■ **EXERCISE**:
Find all lines below containing the string "that" and return them.

■ **DATA FOR THIS EXERCISE**:
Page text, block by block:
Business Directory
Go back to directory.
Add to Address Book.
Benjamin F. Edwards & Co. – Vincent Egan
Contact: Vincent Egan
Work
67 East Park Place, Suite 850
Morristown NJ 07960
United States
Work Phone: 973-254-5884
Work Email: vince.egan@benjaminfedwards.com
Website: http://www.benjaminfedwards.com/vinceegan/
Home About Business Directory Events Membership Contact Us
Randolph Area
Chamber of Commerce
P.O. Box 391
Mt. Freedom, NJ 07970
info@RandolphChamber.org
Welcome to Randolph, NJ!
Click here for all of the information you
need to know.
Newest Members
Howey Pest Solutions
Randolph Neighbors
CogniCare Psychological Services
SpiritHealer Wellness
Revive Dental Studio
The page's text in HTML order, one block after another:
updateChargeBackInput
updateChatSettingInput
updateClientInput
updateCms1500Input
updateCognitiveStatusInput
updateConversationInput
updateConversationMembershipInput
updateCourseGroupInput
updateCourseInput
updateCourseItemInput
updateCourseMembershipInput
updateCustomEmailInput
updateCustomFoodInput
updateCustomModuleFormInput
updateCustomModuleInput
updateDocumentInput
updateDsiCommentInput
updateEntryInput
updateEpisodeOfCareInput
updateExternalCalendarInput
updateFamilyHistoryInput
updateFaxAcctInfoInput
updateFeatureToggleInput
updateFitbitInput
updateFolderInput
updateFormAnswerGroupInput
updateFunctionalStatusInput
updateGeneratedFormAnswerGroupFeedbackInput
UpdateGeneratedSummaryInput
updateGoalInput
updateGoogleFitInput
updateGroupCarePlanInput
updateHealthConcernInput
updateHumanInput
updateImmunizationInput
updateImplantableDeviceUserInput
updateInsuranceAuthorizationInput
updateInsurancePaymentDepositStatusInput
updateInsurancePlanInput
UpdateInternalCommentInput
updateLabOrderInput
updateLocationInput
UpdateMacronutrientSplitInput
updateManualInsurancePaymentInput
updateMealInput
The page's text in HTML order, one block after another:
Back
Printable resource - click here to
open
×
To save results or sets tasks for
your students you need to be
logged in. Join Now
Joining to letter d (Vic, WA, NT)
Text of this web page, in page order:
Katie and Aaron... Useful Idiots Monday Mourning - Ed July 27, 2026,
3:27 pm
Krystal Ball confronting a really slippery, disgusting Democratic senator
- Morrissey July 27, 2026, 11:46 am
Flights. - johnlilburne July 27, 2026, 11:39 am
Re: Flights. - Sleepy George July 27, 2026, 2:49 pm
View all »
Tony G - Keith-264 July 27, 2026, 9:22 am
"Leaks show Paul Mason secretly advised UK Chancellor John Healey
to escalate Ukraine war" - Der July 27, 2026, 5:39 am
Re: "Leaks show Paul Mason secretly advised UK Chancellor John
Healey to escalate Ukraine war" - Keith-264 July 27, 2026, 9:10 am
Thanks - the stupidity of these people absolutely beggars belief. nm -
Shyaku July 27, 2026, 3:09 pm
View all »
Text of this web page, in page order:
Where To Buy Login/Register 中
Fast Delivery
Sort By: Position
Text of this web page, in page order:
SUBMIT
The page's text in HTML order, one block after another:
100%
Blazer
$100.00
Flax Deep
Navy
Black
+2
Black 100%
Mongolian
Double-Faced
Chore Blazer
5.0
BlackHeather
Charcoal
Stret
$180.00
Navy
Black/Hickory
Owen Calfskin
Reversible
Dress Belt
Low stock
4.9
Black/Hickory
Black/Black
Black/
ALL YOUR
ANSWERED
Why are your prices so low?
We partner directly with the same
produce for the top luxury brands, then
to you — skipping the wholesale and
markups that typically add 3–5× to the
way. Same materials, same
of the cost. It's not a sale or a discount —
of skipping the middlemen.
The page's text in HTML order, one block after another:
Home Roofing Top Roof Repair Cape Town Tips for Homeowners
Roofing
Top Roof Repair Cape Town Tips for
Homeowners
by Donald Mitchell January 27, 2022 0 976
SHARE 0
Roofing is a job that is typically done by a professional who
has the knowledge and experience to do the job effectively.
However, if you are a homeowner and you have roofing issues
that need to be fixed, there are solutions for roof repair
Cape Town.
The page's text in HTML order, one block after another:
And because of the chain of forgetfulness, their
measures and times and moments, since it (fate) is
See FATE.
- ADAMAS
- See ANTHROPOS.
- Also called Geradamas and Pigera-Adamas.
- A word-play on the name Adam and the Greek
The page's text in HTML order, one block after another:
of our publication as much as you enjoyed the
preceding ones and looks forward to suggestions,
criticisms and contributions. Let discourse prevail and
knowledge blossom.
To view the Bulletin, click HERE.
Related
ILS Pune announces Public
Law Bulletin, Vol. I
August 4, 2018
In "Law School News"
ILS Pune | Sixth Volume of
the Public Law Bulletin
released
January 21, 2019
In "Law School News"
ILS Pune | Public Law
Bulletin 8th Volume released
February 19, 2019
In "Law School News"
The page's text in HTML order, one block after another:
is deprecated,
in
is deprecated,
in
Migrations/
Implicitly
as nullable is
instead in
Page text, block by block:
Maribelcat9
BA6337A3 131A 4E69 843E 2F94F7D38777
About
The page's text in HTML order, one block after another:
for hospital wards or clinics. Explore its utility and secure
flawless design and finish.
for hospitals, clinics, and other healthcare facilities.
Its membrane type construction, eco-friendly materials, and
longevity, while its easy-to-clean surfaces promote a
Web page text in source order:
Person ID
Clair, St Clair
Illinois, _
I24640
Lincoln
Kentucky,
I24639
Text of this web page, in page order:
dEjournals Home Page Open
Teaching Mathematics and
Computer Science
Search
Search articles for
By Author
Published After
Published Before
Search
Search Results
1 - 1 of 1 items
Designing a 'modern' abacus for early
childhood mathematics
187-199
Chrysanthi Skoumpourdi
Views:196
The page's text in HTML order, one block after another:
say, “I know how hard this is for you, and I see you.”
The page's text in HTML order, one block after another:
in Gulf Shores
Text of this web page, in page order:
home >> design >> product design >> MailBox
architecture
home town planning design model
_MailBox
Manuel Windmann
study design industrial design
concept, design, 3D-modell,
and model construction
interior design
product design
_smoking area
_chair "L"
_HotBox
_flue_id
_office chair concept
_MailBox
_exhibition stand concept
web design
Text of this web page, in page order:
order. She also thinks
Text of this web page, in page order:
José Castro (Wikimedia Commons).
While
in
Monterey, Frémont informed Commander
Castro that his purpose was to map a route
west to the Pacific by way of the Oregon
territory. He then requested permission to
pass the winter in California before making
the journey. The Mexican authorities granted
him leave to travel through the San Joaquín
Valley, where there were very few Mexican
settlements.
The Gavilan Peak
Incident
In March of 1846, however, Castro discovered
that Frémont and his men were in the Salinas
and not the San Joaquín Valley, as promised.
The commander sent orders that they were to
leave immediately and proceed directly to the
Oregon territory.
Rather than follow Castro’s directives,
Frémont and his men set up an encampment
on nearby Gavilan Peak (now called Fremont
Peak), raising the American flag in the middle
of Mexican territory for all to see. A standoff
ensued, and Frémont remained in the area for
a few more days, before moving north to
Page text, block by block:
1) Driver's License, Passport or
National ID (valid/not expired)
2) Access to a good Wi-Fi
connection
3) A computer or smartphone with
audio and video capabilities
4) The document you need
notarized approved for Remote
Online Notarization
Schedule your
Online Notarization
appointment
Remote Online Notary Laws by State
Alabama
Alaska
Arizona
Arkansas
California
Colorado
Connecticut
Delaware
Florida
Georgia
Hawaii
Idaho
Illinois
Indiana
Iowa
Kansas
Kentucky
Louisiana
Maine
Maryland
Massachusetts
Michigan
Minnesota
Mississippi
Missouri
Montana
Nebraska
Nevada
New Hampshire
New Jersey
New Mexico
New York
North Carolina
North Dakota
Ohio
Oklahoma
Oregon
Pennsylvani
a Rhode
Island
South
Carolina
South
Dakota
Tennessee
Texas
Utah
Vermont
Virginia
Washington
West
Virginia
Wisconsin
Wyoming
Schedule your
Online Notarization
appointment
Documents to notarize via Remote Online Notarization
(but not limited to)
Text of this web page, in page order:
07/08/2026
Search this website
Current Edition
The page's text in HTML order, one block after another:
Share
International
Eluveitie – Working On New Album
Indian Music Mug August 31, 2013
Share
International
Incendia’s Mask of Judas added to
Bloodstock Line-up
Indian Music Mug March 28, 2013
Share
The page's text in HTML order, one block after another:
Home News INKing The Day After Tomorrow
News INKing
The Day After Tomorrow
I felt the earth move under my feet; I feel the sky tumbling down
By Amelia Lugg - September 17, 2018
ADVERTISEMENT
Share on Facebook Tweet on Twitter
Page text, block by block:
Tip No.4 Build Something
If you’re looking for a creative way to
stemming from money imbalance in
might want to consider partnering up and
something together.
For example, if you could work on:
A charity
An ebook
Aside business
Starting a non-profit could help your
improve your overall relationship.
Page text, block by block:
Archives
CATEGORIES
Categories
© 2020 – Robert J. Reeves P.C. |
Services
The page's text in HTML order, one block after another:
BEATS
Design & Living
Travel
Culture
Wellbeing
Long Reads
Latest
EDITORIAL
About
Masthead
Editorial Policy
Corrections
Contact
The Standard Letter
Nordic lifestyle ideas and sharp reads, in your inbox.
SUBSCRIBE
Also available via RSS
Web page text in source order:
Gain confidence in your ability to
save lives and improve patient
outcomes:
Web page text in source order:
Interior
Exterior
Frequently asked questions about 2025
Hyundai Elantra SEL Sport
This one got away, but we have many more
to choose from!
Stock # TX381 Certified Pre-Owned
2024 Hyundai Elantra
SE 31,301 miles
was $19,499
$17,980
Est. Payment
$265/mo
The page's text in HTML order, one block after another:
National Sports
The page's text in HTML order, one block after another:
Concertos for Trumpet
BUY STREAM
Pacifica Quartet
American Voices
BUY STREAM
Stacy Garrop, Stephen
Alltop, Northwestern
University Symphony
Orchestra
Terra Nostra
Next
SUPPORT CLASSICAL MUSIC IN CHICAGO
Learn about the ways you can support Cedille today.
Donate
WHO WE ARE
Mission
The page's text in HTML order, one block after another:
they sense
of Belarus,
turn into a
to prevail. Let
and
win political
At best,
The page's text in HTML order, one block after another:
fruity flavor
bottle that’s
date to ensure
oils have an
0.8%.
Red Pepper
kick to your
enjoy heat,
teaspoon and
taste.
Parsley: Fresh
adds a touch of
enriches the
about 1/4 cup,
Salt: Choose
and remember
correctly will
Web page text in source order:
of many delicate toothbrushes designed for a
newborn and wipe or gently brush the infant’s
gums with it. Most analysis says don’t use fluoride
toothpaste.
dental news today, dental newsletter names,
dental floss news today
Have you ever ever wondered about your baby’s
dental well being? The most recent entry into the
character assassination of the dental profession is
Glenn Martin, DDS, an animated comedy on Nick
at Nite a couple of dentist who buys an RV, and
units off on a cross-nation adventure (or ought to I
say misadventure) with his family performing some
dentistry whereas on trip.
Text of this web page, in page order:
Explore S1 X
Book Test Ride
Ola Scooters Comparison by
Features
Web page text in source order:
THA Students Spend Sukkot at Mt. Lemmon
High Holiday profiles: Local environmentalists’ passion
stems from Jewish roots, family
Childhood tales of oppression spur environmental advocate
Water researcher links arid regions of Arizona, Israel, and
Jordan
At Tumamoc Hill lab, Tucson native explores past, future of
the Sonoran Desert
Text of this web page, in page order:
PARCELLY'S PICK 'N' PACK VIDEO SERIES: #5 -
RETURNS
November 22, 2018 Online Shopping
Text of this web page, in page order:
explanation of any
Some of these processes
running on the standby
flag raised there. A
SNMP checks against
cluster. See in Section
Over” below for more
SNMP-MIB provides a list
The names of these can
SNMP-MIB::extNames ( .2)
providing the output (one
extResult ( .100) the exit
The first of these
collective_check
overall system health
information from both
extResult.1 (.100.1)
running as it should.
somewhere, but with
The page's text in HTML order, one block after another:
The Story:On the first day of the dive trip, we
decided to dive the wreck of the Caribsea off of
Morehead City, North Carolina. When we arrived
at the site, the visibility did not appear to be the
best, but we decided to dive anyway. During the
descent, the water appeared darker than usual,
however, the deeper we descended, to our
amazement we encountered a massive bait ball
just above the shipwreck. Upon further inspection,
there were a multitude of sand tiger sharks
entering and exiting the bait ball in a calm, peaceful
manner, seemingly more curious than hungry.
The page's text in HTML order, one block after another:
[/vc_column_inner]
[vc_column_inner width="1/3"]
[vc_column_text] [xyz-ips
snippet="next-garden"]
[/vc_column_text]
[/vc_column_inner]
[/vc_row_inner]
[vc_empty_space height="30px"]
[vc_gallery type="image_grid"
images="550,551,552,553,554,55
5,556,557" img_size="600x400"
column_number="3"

■ **OUTPUT OF THE EXERCISE**:
markups that typically add 3–5× to the
Roofing is a job that is typically done by a professional who
that need to be fixed, there are solutions for roof repair
Castro that his purpose was to map a route
that Frémont and his men were in the Salinas
The commander sent orders that they were to
bottle that’s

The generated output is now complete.